Generative AI and Social Engineering Threats
Generative AI has materially expanded the technical capability available to threat actors conducting social engineering attacks, compressing the skill threshold required to produce convincing deceptive content at scale. This page covers the definition and scope of generative AI-enabled social engineering, the mechanisms by which these attacks operate, the primary attack scenarios active across US organizational environments, and the decision boundaries that distinguish AI-assisted from AI-generated threat categories. The intersection of large language models, synthetic media, and classical manipulation tradecraft represents one of the most structurally significant shifts in the applied AI Cyber Listings threat landscape.
Definition and scope
Social engineering in cybersecurity refers to manipulation techniques that exploit human psychology rather than technical vulnerabilities to obtain unauthorized access, credentials, or sensitive information. Generative AI enters this domain as a force multiplier: it does not create new attack categories but removes the effort, language, and personalization barriers that previously constrained attack volume and believability.
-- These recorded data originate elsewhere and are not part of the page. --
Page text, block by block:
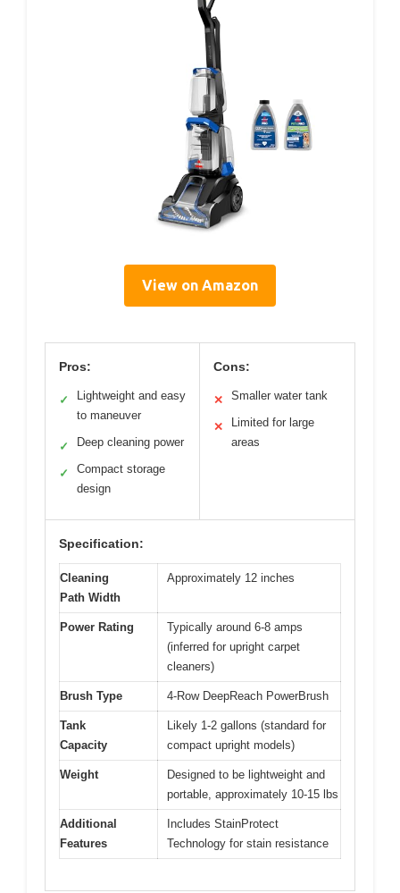
View on Amazon
Pros:
✓
Lightweight and easy
to maneuver
✓ Deep cleaning power
✓
Compact storage
design
Cons:
✕ Smaller water tank
✕
Limited for large
areas
Specification:
Cleaning
Path Width
Approximately 12 inches
Power Rating
Typically around 6-8 amps
(inferred for upright carpet
cleaners)
Brush Type 4-Row DeepReach PowerBrush
Tank
Capacity
Likely 1-2 gallons (standard for
compact upright models)
Weight
Designed to be lightweight and
portable, approximately 10-15 lbs
Additional
Features
Includes StainProtect
Technology for stain resistance
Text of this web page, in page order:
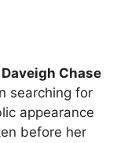
Daveigh Chase
searching for
appearance
before her
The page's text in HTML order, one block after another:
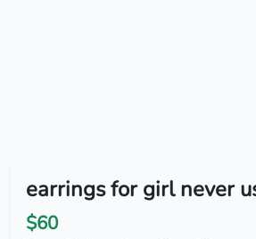
earrings for girl never
$60
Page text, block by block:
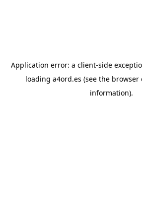
Application error: a client-side
loading a4ord.es (see the browser
information).
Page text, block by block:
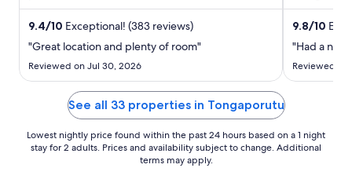
night
Aug
Aug
10
9.4/10 Exceptional! (383 reviews)
"Great location and plenty of room"
Reviewed on Jul 30, 2026
9.8/10
"Had a nice
Reviewed on
See all 33 properties in Tongaporutu
Lowest nightly price found within the past 24 hours based on a 1 night
stay for 2 adults. Prices and availability subject to change. Additional
terms may apply.
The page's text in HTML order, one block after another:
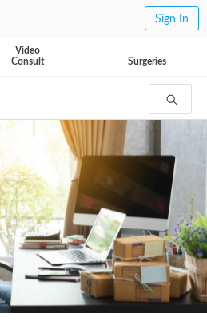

The scope of this threat covers large language model (LLM)-generated phishing and spear-phishing content, voice synthesis-based vishing (voice phishing), deepfake video for impersonation fraud, and automated persona construction for long-duration social manipulation. The Cybersecurity and Infrastructure Security Agency (CISA) has identified AI-enhanced phishing and deepfake-enabled fraud among the priority threat vectors in its 2023–2025 Cybersecurity Strategic Plan, placing these threats within national critical infrastructure risk frameworks.
The National Institute of Standards and Technology (NIST) addresses AI-specific risks in the AI Risk Management Framework (AI RMF 1.0), which classifies adversarial manipulation of AI outputs and AI-assisted deception under the "Trustworthiness" and "Security" risk categories. These classification boundaries provide the regulatory vocabulary used across federal agency assessments of generative AI threats.
How it works
Generative AI-enabled social engineering operates through a pipeline that can be broken into four discrete phases:
-
Reconnaissance and targeting. Open-source intelligence (OSINT) collection identifies targets, organizational hierarchies, communication styles, and relationships. AI tools automate aggregation of publicly available data from LinkedIn, corporate websites, and social platforms to build target profiles at scale.
-
Content generation. LLMs produce phishing emails, SMS lures (smishing), and script-based vishing calls calibrated to the target's professional context, language register, and organizational role. Unlike template-based attacks, LLM-generated content does not replicate detectable boilerplate patterns and passes standard grammar and tone filters.
-
Synthetic media production. Voice cloning models trained on publicly available audio (earnings calls, interviews, public speeches) generate real-time or pre-recorded audio impersonating executives or trusted contacts. Deepfake video synthesis extends this to visual impersonation in video conferencing contexts. The FBI's Internet Crime Complaint Center (IC3) has issued public notices specifically addressing CEO fraud and BEC (Business Email Compromise) augmented by voice synthesis — documented in the IC3 Annual Report, which recorded $2.9 billion in BEC losses in 2023.
-
Delivery and exploitation. Generated content is deployed through standard attack channels — email, SMS, phone, or video — with AI tools also capable of maintaining conversational coherence across multi-turn interactions, extending the window of deception beyond single-message attacks.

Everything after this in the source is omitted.